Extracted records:
:::
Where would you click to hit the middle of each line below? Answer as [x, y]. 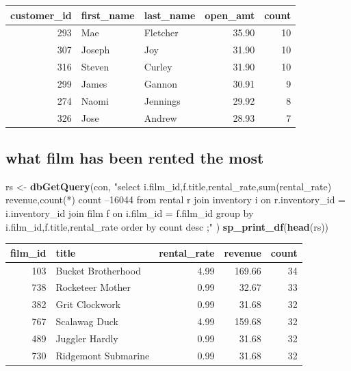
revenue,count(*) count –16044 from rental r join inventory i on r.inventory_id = [175, 200]
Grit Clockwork [88, 304]
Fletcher [161, 33]
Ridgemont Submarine [103, 355]
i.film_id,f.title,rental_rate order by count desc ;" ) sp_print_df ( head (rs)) [167, 226]
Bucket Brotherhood [98, 270]
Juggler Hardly [87, 338]
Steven [95, 67]
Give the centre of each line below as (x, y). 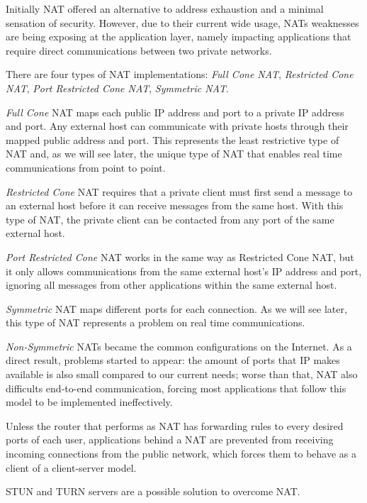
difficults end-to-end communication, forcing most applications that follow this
:::
Among the records above, find the lines that contain "count" and copy every one.

revenue,count(*) count –16044 from rental r join inventory i on r.inventory_id = [175, 200]
i.film_id,f.title,rental_rate order by count desc ;" ) sp_print_df ( head (rs)) [167, 226]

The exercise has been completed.